PROVIDED INFORMATION:
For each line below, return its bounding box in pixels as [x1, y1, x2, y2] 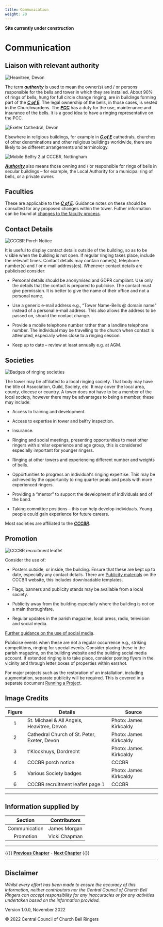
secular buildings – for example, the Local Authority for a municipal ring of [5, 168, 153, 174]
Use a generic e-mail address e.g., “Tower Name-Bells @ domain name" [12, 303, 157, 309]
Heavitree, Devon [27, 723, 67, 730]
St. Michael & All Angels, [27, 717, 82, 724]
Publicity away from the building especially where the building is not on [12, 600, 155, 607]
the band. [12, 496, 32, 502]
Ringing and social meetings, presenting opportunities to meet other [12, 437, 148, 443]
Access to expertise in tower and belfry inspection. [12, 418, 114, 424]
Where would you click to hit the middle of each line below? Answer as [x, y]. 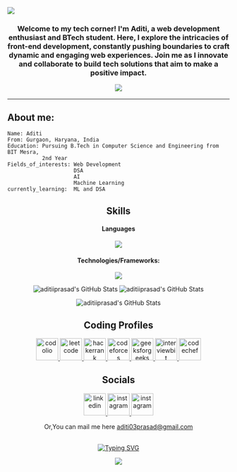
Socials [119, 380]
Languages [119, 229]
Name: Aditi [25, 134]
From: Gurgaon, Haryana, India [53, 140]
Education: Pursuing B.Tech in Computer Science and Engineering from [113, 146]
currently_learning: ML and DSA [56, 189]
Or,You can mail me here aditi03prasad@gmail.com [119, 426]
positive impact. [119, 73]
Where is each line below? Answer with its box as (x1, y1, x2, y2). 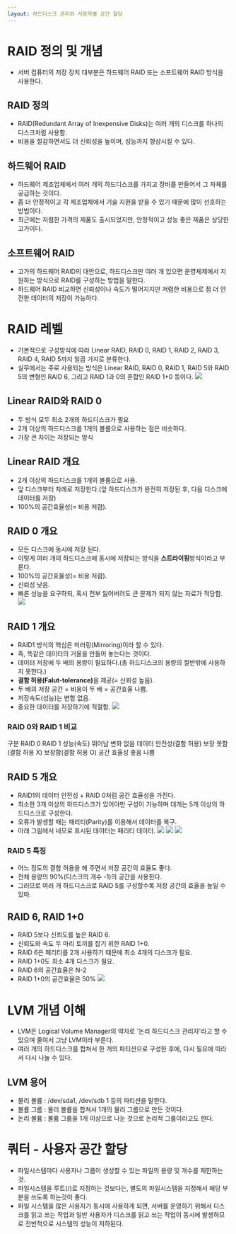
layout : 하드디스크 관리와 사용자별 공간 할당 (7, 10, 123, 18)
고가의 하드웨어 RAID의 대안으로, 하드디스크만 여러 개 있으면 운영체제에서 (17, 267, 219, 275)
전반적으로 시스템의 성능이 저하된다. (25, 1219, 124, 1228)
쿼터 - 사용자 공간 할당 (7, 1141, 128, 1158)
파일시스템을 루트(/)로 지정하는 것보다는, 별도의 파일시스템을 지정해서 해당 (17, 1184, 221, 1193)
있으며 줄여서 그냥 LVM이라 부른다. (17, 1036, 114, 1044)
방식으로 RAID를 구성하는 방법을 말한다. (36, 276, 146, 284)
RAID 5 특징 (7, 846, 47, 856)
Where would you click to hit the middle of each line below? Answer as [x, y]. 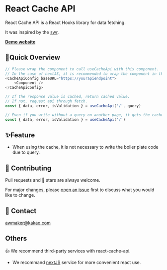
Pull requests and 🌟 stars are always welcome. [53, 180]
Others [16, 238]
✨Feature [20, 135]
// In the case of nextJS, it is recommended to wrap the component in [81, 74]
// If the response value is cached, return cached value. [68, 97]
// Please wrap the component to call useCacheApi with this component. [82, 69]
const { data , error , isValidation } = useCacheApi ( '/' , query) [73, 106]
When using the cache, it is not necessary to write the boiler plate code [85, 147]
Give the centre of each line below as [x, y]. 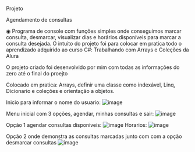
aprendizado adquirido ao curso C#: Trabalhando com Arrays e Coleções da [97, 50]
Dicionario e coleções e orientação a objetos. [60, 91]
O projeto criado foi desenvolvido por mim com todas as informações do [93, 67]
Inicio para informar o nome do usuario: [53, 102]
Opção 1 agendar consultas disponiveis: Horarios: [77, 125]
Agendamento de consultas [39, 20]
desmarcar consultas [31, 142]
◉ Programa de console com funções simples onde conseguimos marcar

--

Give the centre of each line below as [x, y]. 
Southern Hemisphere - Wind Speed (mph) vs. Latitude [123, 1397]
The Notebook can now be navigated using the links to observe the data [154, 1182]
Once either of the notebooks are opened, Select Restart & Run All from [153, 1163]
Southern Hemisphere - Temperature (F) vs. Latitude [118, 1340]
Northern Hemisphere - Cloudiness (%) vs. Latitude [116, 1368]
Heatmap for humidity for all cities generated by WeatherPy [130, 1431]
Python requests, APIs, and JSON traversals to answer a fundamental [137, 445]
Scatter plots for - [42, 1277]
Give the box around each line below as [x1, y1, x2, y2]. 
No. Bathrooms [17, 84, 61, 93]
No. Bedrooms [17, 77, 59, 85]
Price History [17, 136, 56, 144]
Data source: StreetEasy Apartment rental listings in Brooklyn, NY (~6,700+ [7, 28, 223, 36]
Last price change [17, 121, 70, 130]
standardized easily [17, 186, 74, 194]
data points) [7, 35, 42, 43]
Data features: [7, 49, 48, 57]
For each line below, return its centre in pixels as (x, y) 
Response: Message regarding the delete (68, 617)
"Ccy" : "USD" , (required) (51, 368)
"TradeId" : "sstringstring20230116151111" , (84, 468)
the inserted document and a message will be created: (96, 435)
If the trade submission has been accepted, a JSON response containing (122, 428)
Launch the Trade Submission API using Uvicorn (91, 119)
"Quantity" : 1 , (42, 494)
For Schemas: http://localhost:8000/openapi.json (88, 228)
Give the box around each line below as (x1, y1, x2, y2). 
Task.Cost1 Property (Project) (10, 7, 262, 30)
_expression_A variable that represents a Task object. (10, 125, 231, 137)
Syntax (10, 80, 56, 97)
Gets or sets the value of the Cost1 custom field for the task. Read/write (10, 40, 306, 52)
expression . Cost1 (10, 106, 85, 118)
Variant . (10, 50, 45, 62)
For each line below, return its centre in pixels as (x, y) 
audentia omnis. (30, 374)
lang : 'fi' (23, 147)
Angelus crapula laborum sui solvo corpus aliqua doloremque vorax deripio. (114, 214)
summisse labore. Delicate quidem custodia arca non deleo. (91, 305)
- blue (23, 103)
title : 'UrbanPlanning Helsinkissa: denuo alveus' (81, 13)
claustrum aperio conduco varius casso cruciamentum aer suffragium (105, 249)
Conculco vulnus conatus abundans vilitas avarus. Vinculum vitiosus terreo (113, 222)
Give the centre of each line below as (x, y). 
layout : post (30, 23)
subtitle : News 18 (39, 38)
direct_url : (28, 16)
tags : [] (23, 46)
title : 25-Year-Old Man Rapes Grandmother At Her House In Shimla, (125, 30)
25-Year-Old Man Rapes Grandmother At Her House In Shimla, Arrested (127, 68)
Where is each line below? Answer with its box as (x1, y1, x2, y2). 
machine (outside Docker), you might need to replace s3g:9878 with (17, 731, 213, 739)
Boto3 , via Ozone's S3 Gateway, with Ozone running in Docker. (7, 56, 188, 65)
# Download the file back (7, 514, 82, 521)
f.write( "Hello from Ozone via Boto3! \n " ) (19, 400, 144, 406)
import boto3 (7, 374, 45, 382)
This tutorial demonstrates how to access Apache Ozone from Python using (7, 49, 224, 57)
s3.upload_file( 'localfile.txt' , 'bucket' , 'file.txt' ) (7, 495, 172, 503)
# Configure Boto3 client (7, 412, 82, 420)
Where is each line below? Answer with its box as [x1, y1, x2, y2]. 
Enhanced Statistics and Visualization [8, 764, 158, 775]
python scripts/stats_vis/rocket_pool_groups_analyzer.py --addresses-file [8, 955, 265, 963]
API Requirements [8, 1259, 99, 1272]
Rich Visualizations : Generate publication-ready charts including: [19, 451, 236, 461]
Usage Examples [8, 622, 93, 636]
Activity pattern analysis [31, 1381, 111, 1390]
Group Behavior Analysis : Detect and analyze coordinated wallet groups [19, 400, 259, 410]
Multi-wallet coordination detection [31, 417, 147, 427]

* * *

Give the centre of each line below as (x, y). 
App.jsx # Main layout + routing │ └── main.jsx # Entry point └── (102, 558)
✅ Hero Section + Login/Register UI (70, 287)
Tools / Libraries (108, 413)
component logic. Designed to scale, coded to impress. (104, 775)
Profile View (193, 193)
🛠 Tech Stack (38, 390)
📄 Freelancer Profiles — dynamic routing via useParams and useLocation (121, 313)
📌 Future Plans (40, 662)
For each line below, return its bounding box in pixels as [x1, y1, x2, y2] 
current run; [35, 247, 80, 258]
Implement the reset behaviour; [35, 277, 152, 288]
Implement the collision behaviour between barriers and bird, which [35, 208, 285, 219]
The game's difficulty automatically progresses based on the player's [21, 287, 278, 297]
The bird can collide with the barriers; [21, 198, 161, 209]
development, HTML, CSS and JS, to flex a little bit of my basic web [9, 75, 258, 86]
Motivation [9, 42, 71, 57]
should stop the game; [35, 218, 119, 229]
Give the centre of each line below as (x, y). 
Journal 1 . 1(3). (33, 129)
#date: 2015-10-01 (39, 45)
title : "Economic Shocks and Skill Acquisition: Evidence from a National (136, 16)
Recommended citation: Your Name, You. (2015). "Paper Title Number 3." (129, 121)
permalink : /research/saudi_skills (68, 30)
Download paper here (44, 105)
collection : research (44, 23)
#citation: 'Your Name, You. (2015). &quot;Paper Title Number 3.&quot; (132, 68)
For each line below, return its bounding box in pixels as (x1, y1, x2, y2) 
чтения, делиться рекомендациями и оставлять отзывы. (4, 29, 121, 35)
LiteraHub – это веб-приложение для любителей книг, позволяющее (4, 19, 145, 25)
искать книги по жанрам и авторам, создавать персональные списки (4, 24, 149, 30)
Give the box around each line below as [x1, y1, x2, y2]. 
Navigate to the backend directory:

EXERCISE DIRECTIONS: Looking above, find the stretch of lines that opens with the one holding "있으며 줄여서 그냥 LVM이라 부른다. (17, 1036, 114, 1044)" and closes with the one holding "onde conseguimos marcar". Copy it exactly, pictures excluded.

RESULT FOR THIS EXERCISE:
있으며 줄여서 그냥 LVM이라 부른다. (17, 1036, 114, 1044)
방식으로 RAID를 구성하는 방법을 말한다. (36, 276, 146, 284)
RAID 5 특징 (7, 846, 47, 856)
Where would you click to hit the middle of each line below? Answer as [x, y]. 
Pull requests and 🌟 stars are always welcome. [53, 180]
Others [16, 238]
✨Feature [20, 135]
// In the case of nextJS, it is recommended to wrap the component in [81, 74]
// If the response value is cached, return cached value. [68, 97]
// Please wrap the component to call useCacheApi with this component. [82, 69]
const { data , error , isValidation } = useCacheApi ( '/' , query) [73, 106]
When using the cache, it is not necessary to write the boiler plate code [85, 147]
Give the centre of each line below as [x, y]. 
aprendizado adquirido ao curso C#: Trabalhando com Arrays e Coleções da [97, 50]
Dicionario e coleções e orientação a objetos. [60, 91]
O projeto criado foi desenvolvido por mim com todas as informações do [93, 67]
Inicio para informar o nome do usuario: [53, 102]
Opção 1 agendar consultas disponiveis: Horarios: [77, 125]
Agendamento de consultas [39, 20]
desmarcar consultas [31, 142]
◉ Programa de console com funções simples onde conseguimos marcar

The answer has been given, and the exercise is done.